Something I read earlier this evening started me thinking about the different words people use when referring to the cushioned rubber-soled shoes worn for athletic activities. In the past I’ve gone off on tangents about soda vs. pop vs. coke usage around the country. This time it’s footwear.
It’s obvious from the map that tennis shoes and sneakers are the most commonly used words across the country, which puts me in the minority immediately. I sometimes say “tennies” because it’s short, but to me tennies and sneakers are the plain, inexpensive canvas Keds I wore as a kid (see below). When Nike introduced their first specialized running shoes in the early ’70s — and priced them accordingly — we had, in my mind, moved onward and upward to a totally different kind of high tech shoe, designed especially for the needs of joggers and runners and certainly deserving of a name better than mere “tennis shoes” or “sneakers.” These new fangled shoes had shock absorption, traction, heel lift, arch support, corrections for pronation or supination. “Tennies” they were not.
Perhaps because I was into jogging at the time, or because it was the common usage in Oklahoma City, I called them joggers or jogging shoes. And for the most part I have ever since. And yet, like my soda/pop conundrum, I’m aware that I’m in the minority and I struggle for the right word to use to “fit in.” Athletic shoes is accurate but cumbersome. Running shoes sounds good to me, but at my age I feel funny talking about my running shoes when I haven’t run, or even jogged, for decades. And yet mere walking shoes are a specific type of athletic shoe and not the type I wear. Gym shoes sounds more like the lowly tennis shoes I used to wear than the expensive, specialized athletic shoes sold today. Besides, there are athletic shoes designed specifically for tennis, which I don’t play, just as there are for running, cross training, weight lifting, etc.

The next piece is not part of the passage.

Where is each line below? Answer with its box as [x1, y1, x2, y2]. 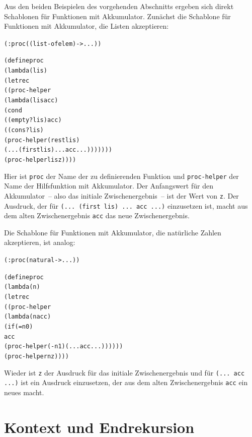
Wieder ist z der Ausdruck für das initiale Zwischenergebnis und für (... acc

And those are just the terms I’m used to hearing. The first stop on my word search happened to be the English Language & Usage Stack Exchange. Their discussion also introduced terms from the British Isles, which only complicated the issue. They found a different map from the Harvard survey:
When the survey was conducted in the British Isles, this was the result:
Bottom line, I still can’t decide what to call these shoes. I’m likely to blurt out several names in the same sentence, which only draws attention to my indecision: “I got a new pair of joggers, er, running shoes today.”
These are the Keds/tennies I wore as a kid. We threw them in the washing machine as needed, and/or painted them with white shoe polish:
These were my first Nikes — joggers — with their innovative waffle sole:
And these are my current shoes from Saucony. I’ve tried most brands over the years but now buy either Saucony or New Balance:
So there you have it. My conundrum for the evening. Still not sure what I want to call these shoes. Often they aren’t even worn as athletic shoes anymore. Many people wear them purely for looks or leisure comfort (me!). No athleticism required or expected. Maybe that’s why they get demoted back to “tennies” or “sneakers.”
All of which leads me to ask what you call this type of shoe (and where do you live)?